As part of the financial regulatory reform effort currently being hashed out in conference committee, banks will be required to hold more capital against losses. This is a key reform, as one of the big problems prior to the financial meltdown was that banks and other financial firms (like insurance giant AIG) were way overleveraged and didn’t have adequate capital on hand when the housing bubble burst.

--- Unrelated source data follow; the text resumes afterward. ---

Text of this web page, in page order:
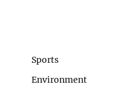
Sports
Environment
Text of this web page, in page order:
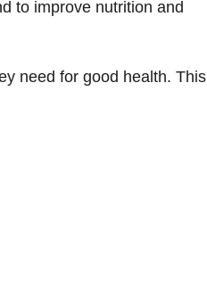
to improve nutrition and
need for good health. This
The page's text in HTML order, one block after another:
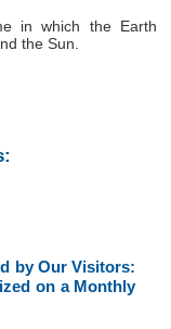
in which the Earth
the Sun.
by Our Visitors:
on a Monthly
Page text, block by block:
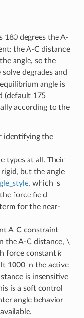
180 degrees the A-
the A-C distance
angle, so the
degrades and
angle is
(default 175
according to the
identifying the
types at all. Their
but the angle
, which is
force field
for the near-
A-C constraint
the A-C distance, \
force constant k
1000 in the active
is insensitive
is a soft control
angle behavior
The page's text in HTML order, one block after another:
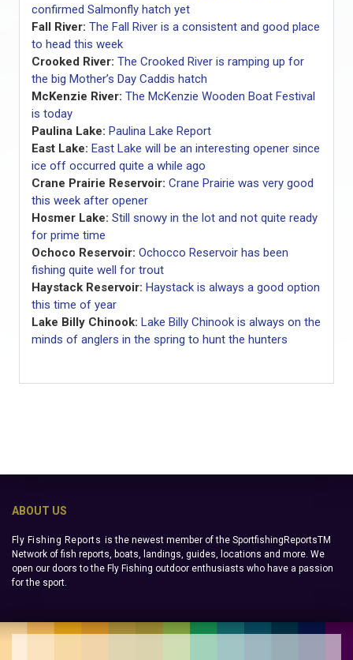
confirmed Salmonfly hatch yet
Fall River: The Fall River is a consistent and good place
to head this week
Crooked River: The Crooked River is ramping up for
the big Mother’s Day Caddis hatch
McKenzie River: The McKenzie Wooden Boat Festival
is today
Paulina Lake: Paulina Lake Report
East Lake: East Lake will be an interesting opener since
ice off occurred quite a while ago
Crane Prairie Reservoir: Crane Prairie was very good
this week after opener
Hosmer Lake: Still snowy in the lot and not quite ready
for prime time
Ochoco Reservoir: Ochocco Reservoir has been
fishing quite well for trout
Haystack Reservoir: Haystack is always a good option
this time of year
Lake Billy Chinook: Lake Billy Chinook is always on the
minds of anglers in the spring to hunt the hunters
ABOUT US
Fly Fishing Reports is the newest member of the SportfishingReportsTM
Network of fish reports, boats, landings, guides, locations and more. We
open our doors to the Fly Fishing outdoor enthusiasts who have a passion
for the sport.
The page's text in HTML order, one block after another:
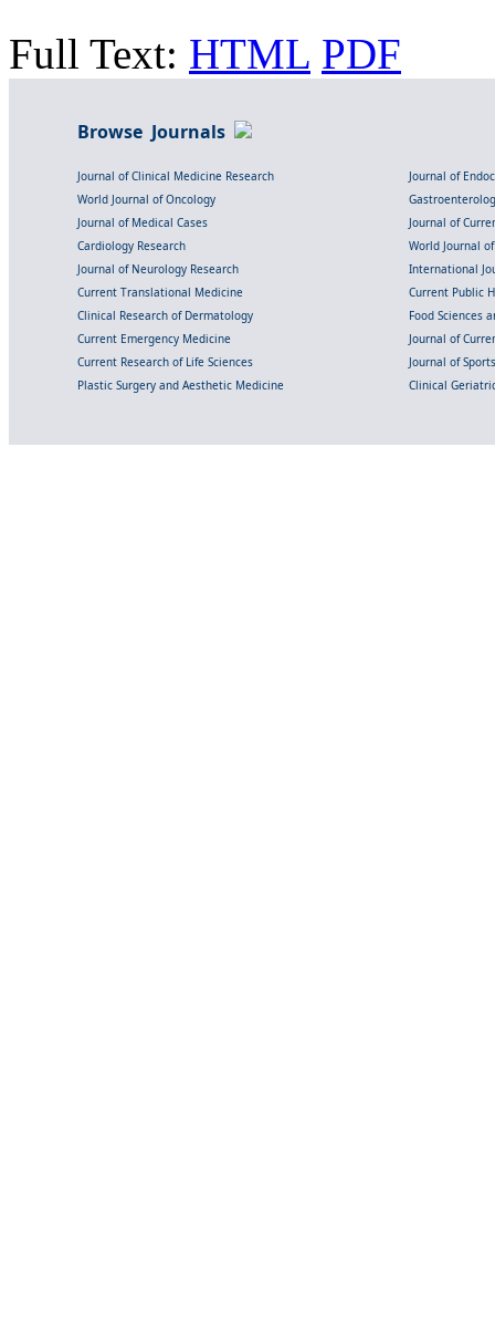
Full Text: HTML PDF
Browse Journals
Journal of Clinical Medicine Research
Journal of
World Journal of Oncology
Journal of Medical Cases
Journal of
Cardiology Research
World Journal
Journal of Neurology Research
International
Current Translational Medicine
Current Public
Clinical Research of Dermatology
Food Sciences
Current Emergency Medicine
Journal of
Current Research of Life Sciences
Journal of
Plastic Surgery and Aesthetic Medicine
Clinical
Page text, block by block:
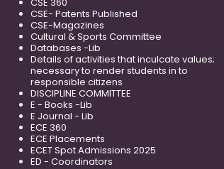
CSE 360
CSE- Patents Published
CSE-Magazines
Cultural & Sports Committee
Databases -Lib
Details of activities that inculcate values;
necessary to render students in to
responsible citizens
DISCIPLINE COMMITTEE
E - Books -Lib
E Journal - Lib
ECE 360
ECE Placements
ECET Spot Admissions 2025
ED - Coordinators

The legislation before the conference committee applies more stringent capital standards to banks with more than $10 billion in assets. However, Sen. Blanche Lincoln (D-AR) wants to boost the threshold to $15 billion, conveniently exempting the biggest bank in her home state — which also just happens to be owned by one of her biggest campaign contributors:

The bank, Arvest Bank Group Inc., of Bentonville, Ark., is predominantly owned by the Walton family, of Wal-Mart Stores Inc. fame, perhaps the most influential family in the state and one of the richest in the U.S. Under Ms. Lincoln’s proposed change, Arvest would be excused from a provision that could require banks to raise more capital, in Arvest’s case about $115 million…Ms. Lincoln “believes the threshold should be high enough to ensure no bank in Arkansas is subject to these new rules on existing capital, which would hinder their ability to generate lending for consumers and businesses at a time when access to credit is already difficult to come by,” said Ms. Lincoln’s spokeswoman, Marni Goldberg.

This is, unfortunately, not the only case of lawmakers pushing to exempt financial firms in their home state from the new financial rules of the road. Sen. Scott Brown (R-MA), for instance, is pushing for an exemption to the Volcker rule — which prohibits banks from trading for their own benefit with federally insured dollars — for Massachusetts based State Street Corp.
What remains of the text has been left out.